=== TASK STATEMENT ===
Although the records contain pictures, repeat only the text of every line exactly.

=== GIVEN DATA ===

-=-=-=-=-

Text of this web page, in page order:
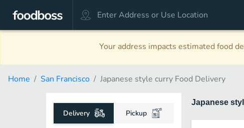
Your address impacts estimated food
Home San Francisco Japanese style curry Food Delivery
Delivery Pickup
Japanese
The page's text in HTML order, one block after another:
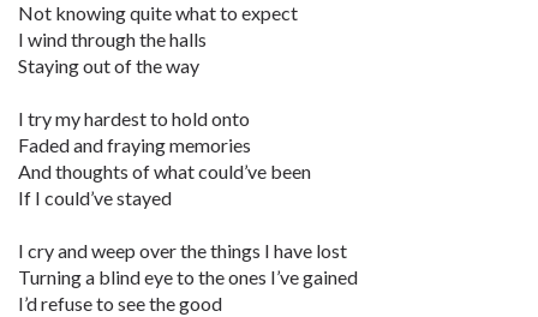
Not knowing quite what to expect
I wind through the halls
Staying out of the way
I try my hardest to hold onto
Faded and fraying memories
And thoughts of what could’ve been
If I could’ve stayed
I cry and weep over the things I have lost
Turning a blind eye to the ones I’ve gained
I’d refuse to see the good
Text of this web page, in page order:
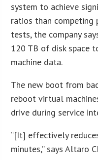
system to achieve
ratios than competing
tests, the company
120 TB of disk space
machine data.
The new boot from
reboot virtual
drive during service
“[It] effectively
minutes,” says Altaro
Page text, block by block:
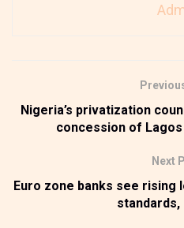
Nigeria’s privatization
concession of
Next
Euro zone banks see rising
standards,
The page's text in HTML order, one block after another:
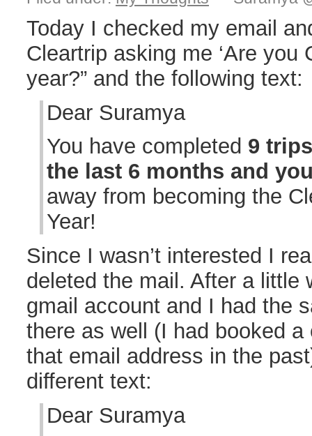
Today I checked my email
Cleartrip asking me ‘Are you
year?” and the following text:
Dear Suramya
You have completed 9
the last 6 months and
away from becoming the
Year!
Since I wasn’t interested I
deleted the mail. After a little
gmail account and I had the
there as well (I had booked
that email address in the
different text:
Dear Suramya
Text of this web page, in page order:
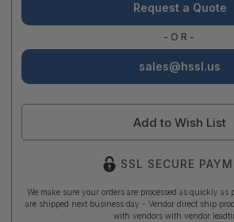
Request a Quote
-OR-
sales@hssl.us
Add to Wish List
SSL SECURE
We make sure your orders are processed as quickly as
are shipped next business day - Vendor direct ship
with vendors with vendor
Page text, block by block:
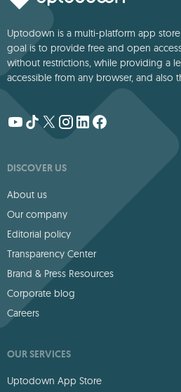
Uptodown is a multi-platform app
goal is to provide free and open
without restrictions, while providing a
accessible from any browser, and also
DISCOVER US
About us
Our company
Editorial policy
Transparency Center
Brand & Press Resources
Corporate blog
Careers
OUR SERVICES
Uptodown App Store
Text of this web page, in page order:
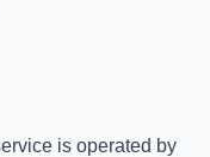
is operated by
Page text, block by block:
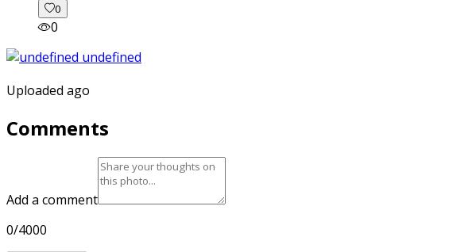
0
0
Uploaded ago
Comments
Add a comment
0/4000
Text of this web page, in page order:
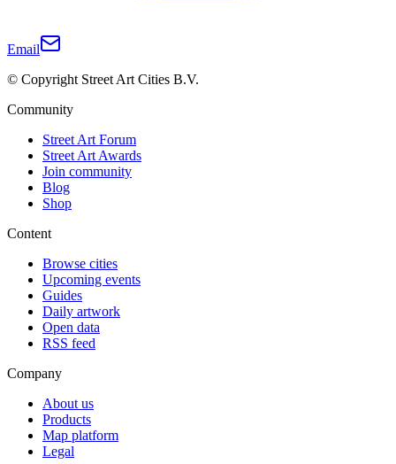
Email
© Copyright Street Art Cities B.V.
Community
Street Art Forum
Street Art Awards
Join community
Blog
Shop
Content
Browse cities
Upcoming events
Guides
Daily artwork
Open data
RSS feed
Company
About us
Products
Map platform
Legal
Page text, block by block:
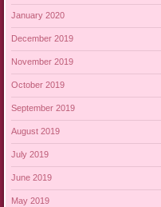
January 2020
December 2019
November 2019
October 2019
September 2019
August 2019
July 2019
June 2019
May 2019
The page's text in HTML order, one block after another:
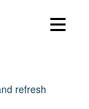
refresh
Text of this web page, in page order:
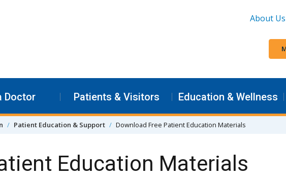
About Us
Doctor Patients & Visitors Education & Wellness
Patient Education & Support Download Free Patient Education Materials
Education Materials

-=-=-=-=-

=== RESULT FOR THIS EXERCISE ===
Text of this web page, in page order:
Your address impacts estimated food
Home San Francisco Japanese style curry Food Delivery
Delivery Pickup
Japanese
The page's text in HTML order, one block after another:
Not knowing quite what to expect
I wind through the halls
Staying out of the way
I try my hardest to hold onto
Faded and fraying memories
And thoughts of what could’ve been
If I could’ve stayed
I cry and weep over the things I have lost
Turning a blind eye to the ones I’ve gained
I’d refuse to see the good
Text of this web page, in page order:
system to achieve
ratios than competing
tests, the company
120 TB of disk space
machine data.
The new boot from
reboot virtual
drive during service
“[It] effectively
minutes,” says Altaro
Page text, block by block:
Nigeria’s privatization
concession of
Next
Euro zone banks see rising
standards,
The page's text in HTML order, one block after another:
Today I checked my email
Cleartrip asking me ‘Are you
year?” and the following text:
Dear Suramya
You have completed 9
the last 6 months and
away from becoming the
Year!
Since I wasn’t interested I
deleted the mail. After a little
gmail account and I had the
there as well (I had booked
that email address in the
different text:
Dear Suramya
Text of this web page, in page order:
Request a Quote
-OR-
sales@hssl.us
Add to Wish List
SSL SECURE
We make sure your orders are processed as quickly as
are shipped next business day - Vendor direct ship
with vendors with vendor
Page text, block by block:
Uptodown is a multi-platform app
goal is to provide free and open
without restrictions, while providing a
accessible from any browser, and also
DISCOVER US
About us
Our company
Editorial policy
Transparency Center
Brand & Press Resources
Corporate blog
Careers
OUR SERVICES
Uptodown App Store
Text of this web page, in page order:
is operated by
Page text, block by block:
0
0
Uploaded ago
Comments
Add a comment
0/4000
Text of this web page, in page order:
Email
© Copyright Street Art Cities B.V.
Community
Street Art Forum
Street Art Awards
Join community
Blog
Shop
Content
Browse cities
Upcoming events
Guides
Daily artwork
Open data
RSS feed
Company
About us
Products
Map platform
Legal
Page text, block by block:
January 2020
December 2019
November 2019
October 2019
September 2019
August 2019
July 2019
June 2019
May 2019
The page's text in HTML order, one block after another:
refresh
Text of this web page, in page order:
About Us
Doctor Patients & Visitors Education & Wellness
Patient Education & Support Download Free Patient Education Materials
Education Materials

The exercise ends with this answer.